I also have a thing with textures, to the point where I will gag and throw up if the offending food is in my mouth too long, and I also have a thing about my food touching other food, but I'm trying to work on that one (mainly because it's so damn impractical). But, when people find out about these "quirks" (because that's what they call them), they want to blindfold me and force feed me things to see if I'm "really that bad".
- In my parents' house, all food was either "good" or "bad". The standards on what made a "good" food seemed to vary week to week and sometimes even day to day, but in general consistently "good" foods were things with calorie densities on the order of lettuce. "bad" foods were pretty much everything else. My sister and I would be ridiculed for daring to like things that children will like - candy, etc.

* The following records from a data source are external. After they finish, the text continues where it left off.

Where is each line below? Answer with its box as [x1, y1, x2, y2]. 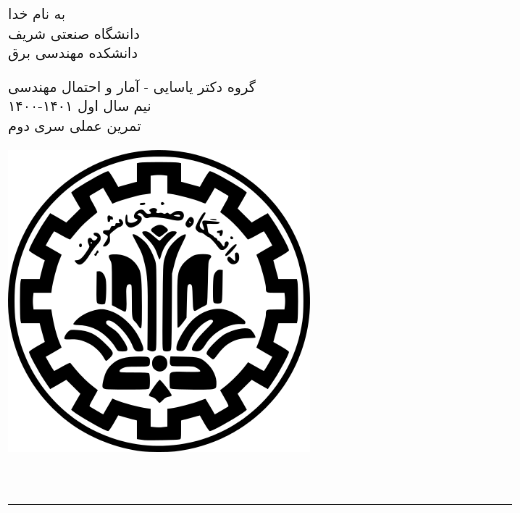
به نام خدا [8, 3, 66, 23]
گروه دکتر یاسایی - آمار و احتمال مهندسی [8, 75, 256, 96]
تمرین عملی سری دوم [8, 114, 142, 135]
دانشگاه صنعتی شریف [8, 22, 140, 43]
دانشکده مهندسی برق [8, 42, 138, 63]
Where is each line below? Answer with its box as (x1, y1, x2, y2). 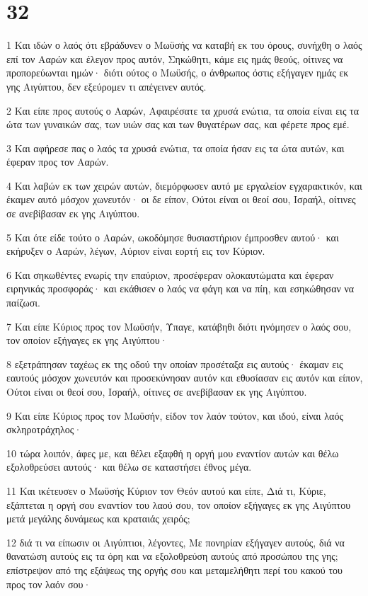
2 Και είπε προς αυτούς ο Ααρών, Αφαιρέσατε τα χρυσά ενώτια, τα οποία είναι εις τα (6, 103, 360, 118)
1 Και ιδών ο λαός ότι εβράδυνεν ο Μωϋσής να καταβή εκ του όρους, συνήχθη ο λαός (6, 38, 362, 52)
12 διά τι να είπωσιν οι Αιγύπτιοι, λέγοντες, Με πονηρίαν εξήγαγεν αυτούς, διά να (6, 534, 345, 549)
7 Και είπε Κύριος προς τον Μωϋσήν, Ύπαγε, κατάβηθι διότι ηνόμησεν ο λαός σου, (6, 319, 352, 333)
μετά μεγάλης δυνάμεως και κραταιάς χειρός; (6, 511, 190, 526)
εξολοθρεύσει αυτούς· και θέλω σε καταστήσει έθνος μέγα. (6, 459, 252, 474)
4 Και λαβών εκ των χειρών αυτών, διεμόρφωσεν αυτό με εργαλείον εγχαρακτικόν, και (6, 178, 362, 193)
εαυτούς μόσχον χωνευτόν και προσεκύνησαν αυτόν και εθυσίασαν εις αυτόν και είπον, (6, 370, 363, 385)
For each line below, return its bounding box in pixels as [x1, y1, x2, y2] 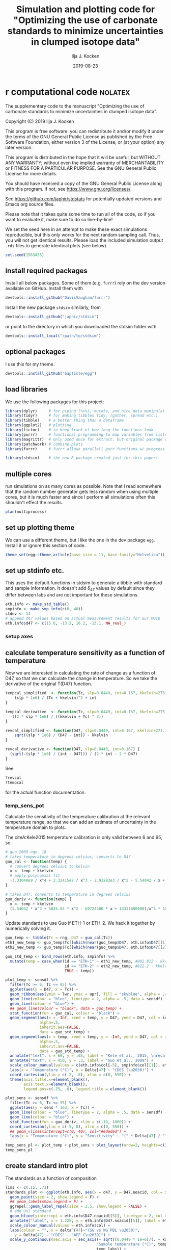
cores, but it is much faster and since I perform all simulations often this [5, 494, 155, 500]
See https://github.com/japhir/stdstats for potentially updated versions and [5, 195, 162, 202]
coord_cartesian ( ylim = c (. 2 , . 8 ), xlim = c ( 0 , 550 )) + [10, 1072, 131, 1077]
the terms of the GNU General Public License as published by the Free [5, 134, 153, 140]
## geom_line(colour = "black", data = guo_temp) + [10, 1006, 122, 1011]
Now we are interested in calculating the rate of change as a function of [5, 670, 156, 676]
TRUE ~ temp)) [64, 968, 95, 973]
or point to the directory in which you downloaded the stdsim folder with [5, 324, 157, 330]
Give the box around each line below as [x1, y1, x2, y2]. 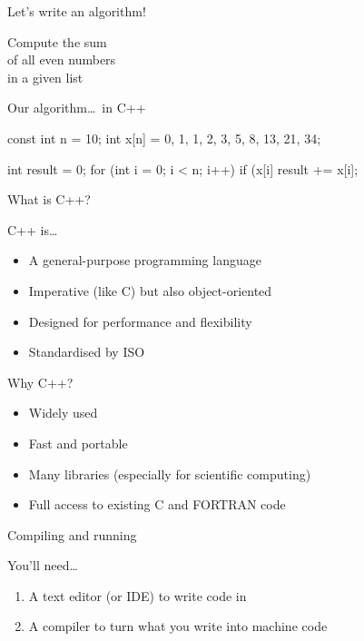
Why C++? [7, 372, 74, 391]
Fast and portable [28, 433, 128, 452]
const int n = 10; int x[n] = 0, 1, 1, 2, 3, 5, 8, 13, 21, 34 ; [7, 128, 321, 147]
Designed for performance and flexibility [28, 311, 252, 330]
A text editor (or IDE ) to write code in [28, 586, 247, 605]
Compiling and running [7, 525, 137, 544]
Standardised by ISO [28, 342, 145, 361]
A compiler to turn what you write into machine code [28, 616, 328, 636]
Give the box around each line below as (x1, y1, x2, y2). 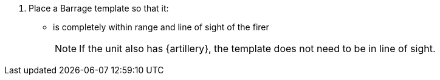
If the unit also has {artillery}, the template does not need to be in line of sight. (79, 42, 436, 55)
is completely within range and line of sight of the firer (53, 22, 269, 32)
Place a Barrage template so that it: (29, 3, 169, 13)
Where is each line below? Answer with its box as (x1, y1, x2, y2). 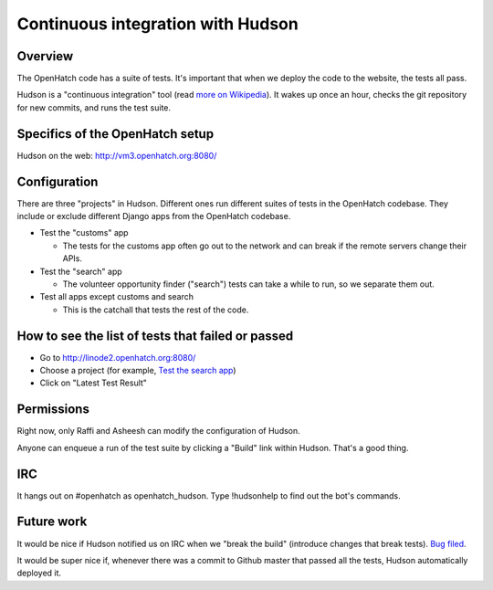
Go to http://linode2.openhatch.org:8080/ (39, 352, 196, 363)
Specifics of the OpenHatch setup (16, 126, 215, 142)
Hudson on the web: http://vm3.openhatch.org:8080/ (16, 150, 217, 161)
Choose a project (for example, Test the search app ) (39, 365, 236, 376)
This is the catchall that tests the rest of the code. (62, 304, 249, 315)
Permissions (16, 402, 90, 417)
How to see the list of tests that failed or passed (16, 328, 294, 343)
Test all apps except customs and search (39, 291, 194, 302)
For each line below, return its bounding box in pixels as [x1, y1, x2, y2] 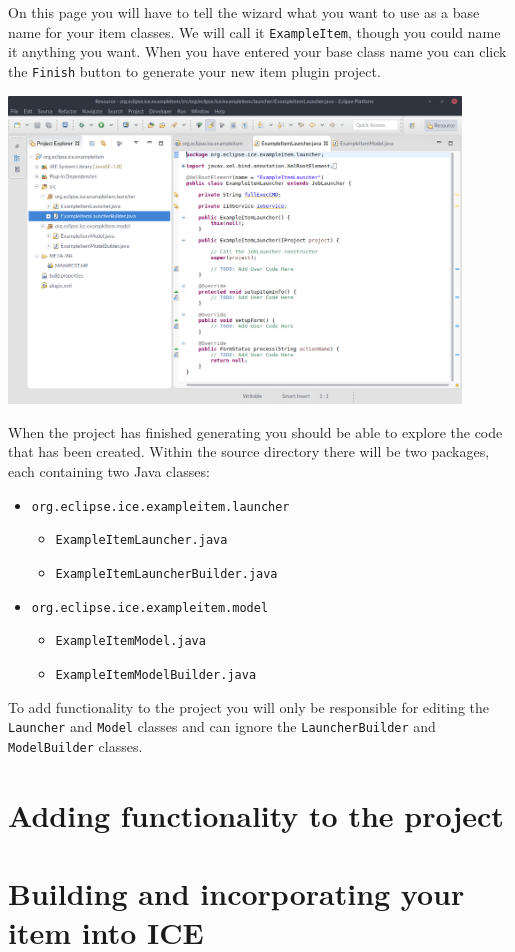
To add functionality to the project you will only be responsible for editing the [8, 696, 489, 717]
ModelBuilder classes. [8, 735, 143, 756]
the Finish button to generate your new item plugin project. [8, 60, 381, 81]
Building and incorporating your [8, 872, 465, 913]
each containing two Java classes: [8, 460, 210, 481]
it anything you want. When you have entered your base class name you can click [8, 41, 507, 62]
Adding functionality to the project [8, 794, 504, 835]
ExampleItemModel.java [55, 634, 206, 649]
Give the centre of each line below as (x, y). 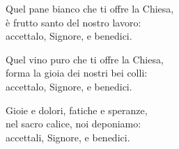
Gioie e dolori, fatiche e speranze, (77, 110)
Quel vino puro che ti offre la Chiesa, (85, 59)
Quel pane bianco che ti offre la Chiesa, (90, 8)
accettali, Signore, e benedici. (68, 137)
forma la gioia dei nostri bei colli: (77, 73)
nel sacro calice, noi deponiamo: (73, 124)
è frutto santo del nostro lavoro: (73, 22)
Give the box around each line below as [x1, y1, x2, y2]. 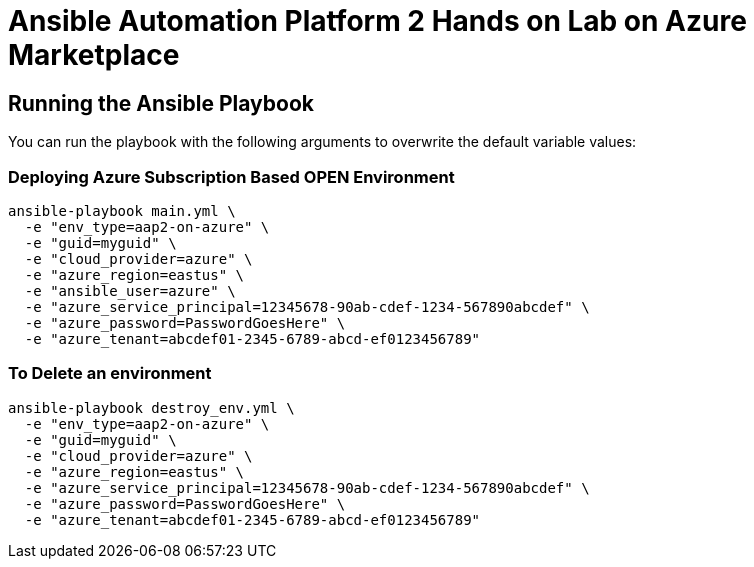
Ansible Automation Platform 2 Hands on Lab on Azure [8, 4, 747, 38]
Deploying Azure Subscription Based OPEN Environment [8, 166, 455, 187]
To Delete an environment [8, 363, 212, 384]
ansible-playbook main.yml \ [8, 202, 236, 219]
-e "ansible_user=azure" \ [24, 282, 236, 299]
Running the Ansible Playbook [8, 90, 314, 116]
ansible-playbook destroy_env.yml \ [8, 399, 295, 416]
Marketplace [8, 38, 180, 72]
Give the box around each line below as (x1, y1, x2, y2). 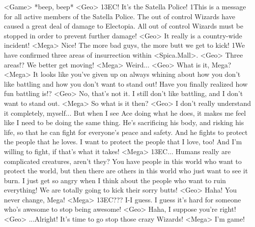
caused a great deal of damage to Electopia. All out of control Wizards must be (4, 21, 244, 31)
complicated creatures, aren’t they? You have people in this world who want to (4, 156, 242, 166)
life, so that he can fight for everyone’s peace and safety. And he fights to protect (4, 127, 248, 137)
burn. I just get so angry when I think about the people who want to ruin (4, 175, 226, 185)
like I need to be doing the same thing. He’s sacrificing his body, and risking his (4, 117, 244, 128)
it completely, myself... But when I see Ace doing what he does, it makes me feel (4, 107, 246, 118)
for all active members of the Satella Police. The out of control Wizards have (4, 11, 235, 21)
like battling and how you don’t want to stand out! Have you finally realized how (4, 78, 248, 89)
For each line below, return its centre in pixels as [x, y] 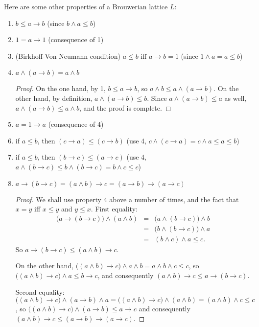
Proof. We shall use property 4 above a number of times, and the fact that [127, 199]
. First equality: [114, 209]
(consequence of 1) [76, 39]
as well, [235, 98]
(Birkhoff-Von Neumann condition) [68, 56]
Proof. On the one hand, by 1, [60, 88]
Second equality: [40, 292]
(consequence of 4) [76, 124]
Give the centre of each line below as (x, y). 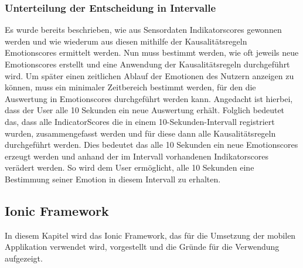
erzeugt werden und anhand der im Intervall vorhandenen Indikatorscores (137, 156)
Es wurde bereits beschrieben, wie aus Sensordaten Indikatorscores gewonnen (143, 30)
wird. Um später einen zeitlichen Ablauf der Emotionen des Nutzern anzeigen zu (149, 75)
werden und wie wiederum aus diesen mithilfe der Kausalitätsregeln (126, 41)
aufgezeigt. (24, 258)
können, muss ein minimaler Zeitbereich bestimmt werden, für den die (130, 87)
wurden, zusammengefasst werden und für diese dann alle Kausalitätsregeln (140, 133)
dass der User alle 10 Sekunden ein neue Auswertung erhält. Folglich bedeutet (145, 110)
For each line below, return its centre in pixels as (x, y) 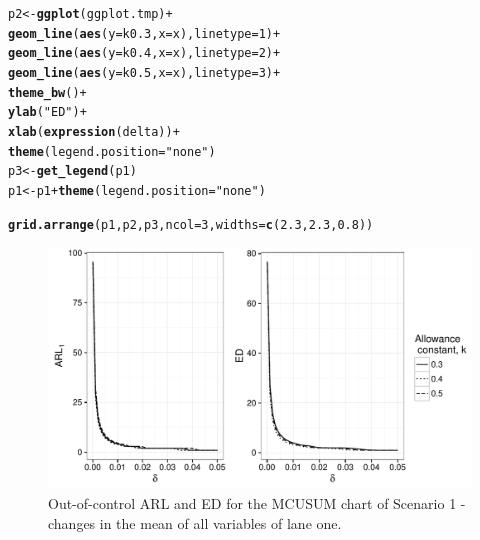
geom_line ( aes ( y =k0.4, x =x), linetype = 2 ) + (144, 53)
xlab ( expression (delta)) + (94, 131)
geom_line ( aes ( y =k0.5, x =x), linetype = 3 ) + (144, 72)
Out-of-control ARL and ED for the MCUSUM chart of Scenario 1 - (257, 503)
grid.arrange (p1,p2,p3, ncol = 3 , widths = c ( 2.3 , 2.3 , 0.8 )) (191, 224)
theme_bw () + (47, 92)
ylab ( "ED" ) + (47, 112)
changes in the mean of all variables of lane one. (195, 522)
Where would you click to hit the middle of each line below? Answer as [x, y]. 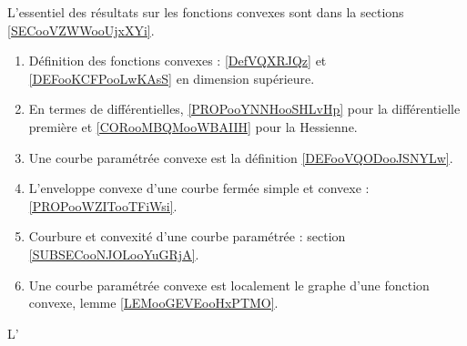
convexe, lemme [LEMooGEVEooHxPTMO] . [153, 303]
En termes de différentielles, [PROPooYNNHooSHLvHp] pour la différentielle [244, 109]
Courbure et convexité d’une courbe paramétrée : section [187, 236]
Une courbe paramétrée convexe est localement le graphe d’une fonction [229, 285]
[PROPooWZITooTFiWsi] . [103, 205]
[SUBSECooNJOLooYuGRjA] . [114, 254]
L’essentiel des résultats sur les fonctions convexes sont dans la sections [206, 12]
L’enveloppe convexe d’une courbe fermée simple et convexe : [199, 188]
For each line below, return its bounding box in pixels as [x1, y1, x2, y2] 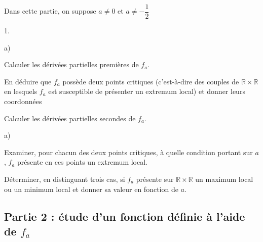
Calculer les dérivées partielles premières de [4, 59, 139, 70]
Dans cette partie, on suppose [4, 6, 96, 16]
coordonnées [4, 96, 42, 107]
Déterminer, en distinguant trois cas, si [4, 174, 125, 184]
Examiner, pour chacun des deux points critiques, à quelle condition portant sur [4, 147, 253, 157]
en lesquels [4, 86, 37, 96]
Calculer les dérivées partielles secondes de [4, 113, 136, 123]
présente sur [136, 174, 174, 184]
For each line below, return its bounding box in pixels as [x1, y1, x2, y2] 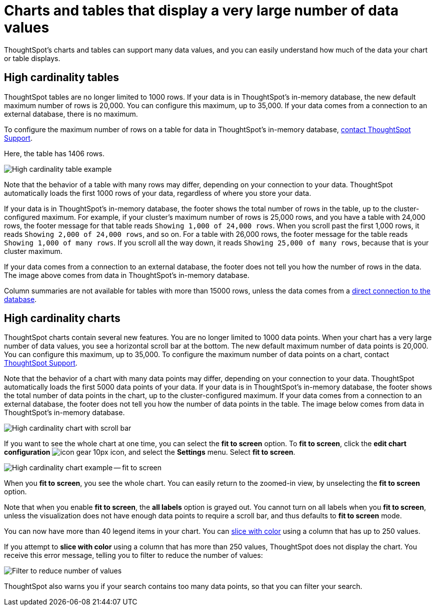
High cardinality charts [4, 312, 120, 325]
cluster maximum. [4, 246, 62, 255]
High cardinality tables [4, 71, 119, 84]
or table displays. [4, 54, 60, 63]
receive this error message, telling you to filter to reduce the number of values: [4, 551, 263, 560]
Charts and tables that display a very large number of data [4, 2, 398, 19]
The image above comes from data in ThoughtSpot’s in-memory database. [4, 270, 249, 279]
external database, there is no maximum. [4, 109, 138, 118]
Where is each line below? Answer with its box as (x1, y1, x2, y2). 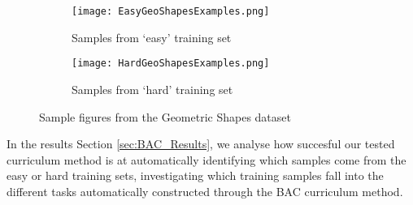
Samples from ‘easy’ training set (72, 28, 232, 45)
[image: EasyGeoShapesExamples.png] (72, 6, 270, 17)
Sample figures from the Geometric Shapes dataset (39, 108, 291, 125)
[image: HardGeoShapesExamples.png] (72, 58, 270, 70)
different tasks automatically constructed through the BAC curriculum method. (7, 182, 403, 199)
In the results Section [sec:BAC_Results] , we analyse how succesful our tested (7, 135, 395, 152)
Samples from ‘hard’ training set (72, 80, 233, 97)
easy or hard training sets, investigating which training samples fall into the (7, 167, 384, 184)
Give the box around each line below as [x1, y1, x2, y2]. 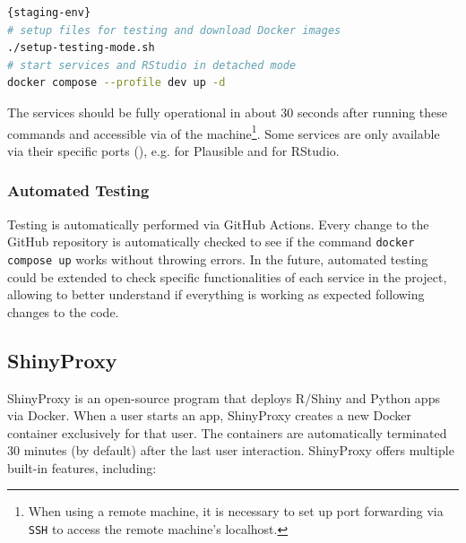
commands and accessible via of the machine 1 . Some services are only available [7, 121, 440, 142]
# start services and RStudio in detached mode [7, 58, 297, 72]
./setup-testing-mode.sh [7, 41, 155, 55]
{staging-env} [7, 6, 91, 19]
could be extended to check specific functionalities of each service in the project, [7, 267, 447, 286]
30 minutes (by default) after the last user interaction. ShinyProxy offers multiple [7, 441, 454, 460]
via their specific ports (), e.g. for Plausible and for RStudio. [7, 141, 340, 159]
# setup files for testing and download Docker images [7, 23, 341, 37]
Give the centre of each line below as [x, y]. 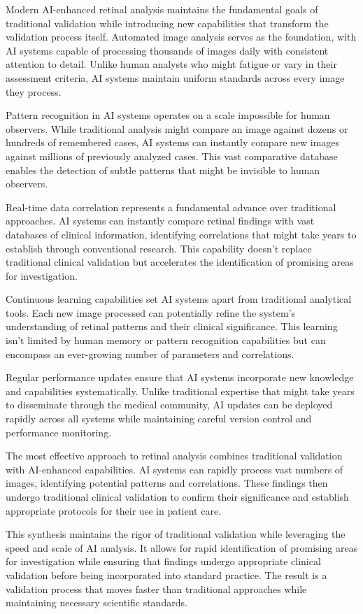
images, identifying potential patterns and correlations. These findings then [167, 483]
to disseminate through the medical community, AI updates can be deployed [169, 405]
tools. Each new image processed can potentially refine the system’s [151, 312]
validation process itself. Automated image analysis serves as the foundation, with [181, 37]
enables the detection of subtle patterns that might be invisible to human [163, 170]
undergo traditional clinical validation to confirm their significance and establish [177, 497]
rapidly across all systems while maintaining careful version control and [159, 419]
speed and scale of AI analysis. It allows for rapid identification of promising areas [182, 547]
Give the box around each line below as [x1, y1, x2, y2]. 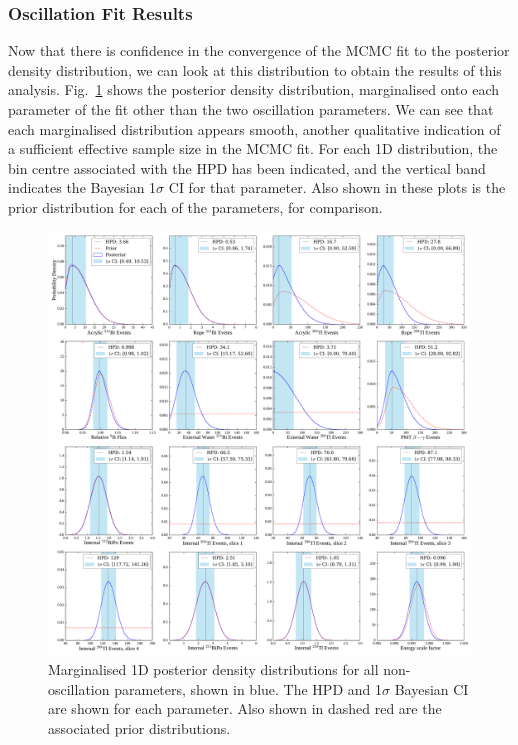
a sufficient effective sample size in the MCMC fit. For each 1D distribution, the [8, 138, 498, 159]
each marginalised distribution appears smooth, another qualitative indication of [8, 118, 501, 139]
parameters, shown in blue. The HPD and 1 [114, 678, 382, 699]
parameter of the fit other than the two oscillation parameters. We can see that [8, 99, 494, 119]
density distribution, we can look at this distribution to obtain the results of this [8, 59, 502, 80]
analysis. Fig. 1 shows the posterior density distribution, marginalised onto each [8, 79, 500, 100]
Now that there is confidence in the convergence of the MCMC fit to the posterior [8, 40, 510, 61]
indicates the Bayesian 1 [8, 177, 157, 198]
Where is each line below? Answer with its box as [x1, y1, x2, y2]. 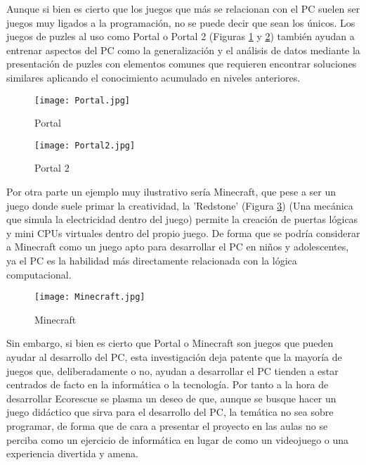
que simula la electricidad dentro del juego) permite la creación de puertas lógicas [6, 212, 358, 227]
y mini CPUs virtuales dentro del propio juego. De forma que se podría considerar [6, 225, 360, 240]
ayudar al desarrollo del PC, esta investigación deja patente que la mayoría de [6, 350, 342, 364]
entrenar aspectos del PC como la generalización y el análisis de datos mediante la [6, 42, 360, 57]
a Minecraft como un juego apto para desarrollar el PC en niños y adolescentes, [6, 239, 349, 254]
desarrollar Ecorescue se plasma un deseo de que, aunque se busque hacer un [6, 390, 336, 405]
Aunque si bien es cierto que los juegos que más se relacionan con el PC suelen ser [6, 1, 360, 15]
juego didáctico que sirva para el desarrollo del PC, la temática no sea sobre [6, 405, 334, 419]
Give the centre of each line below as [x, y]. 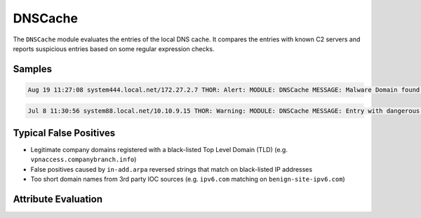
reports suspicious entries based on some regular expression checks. [114, 48]
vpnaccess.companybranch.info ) [83, 159]
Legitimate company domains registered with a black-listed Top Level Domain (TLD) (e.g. [159, 150]
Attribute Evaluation [58, 199]
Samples [33, 69]
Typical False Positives [64, 133]
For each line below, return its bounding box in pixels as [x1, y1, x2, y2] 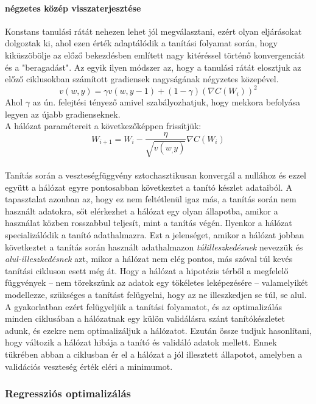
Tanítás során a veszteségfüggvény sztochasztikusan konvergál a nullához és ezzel [5, 169, 306, 182]
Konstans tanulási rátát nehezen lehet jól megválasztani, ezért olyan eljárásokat [5, 24, 302, 37]
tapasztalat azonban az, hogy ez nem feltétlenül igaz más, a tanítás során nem [5, 193, 297, 205]
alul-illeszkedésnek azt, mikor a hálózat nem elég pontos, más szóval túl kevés [5, 252, 293, 265]
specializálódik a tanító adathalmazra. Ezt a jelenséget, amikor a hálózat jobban [5, 229, 304, 241]
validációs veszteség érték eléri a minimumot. [5, 360, 173, 372]
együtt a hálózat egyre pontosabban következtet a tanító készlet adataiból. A [5, 180, 292, 193]
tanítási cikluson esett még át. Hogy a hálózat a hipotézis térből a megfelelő [5, 264, 289, 277]
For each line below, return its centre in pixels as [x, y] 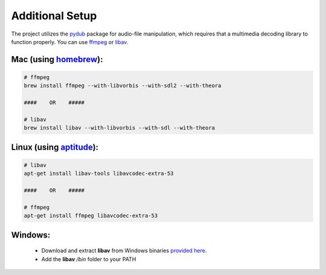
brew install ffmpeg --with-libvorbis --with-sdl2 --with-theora [123, 86]
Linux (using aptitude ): [55, 147]
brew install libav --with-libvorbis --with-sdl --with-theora [120, 128]
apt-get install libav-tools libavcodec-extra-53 [99, 174]
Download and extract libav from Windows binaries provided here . [124, 251]
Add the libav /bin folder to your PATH [89, 259]
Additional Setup [54, 16]
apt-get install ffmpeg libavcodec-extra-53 [91, 216]

- My likes and dislikes were dictated to me on the food front. "You don't like that," my mother would say to me, of something she didn't want me to eat. Even if I did like it. Attempts to eat it anyway because I was hungry or whatever were met with hand slaps. "You like that!" my mother would say to me, of something she wanted me to eat. Even if I found it revolting. Refusal to eat it was met with meal withholding. My mother was not as bad as a friend of hers, who starved me for over three days because I refused to eat mac & cheese (and, yeah, I still hate mac&cheese).
- I was never allowed to follow my body's food needs. If I wanted to eat before supper, I wasn't "really" hungry and I'd spoil my appetite. Even on days when my mother wouldn't pull herself away from the television until she felt hungry around 9PM. If I wasn't hungry at supper, well that didn't matter because it was supper and I damn well better clean my plate.
- I once had a teacher throw out my lunch because she didn't think it was healthy enough. Apparently starving = better than PB&J and dunkaroos.
Bullying can sometimes use same techniques as food policing while not being food policing: kids at school would ruin my lunch, but it was not food policing that motivated them, but garden-variety bullying. They enjoyed seeing me go hungry, especially the ones who knew that if my mother was in a mood again, I wouldn't eat until 9 or 10 that night.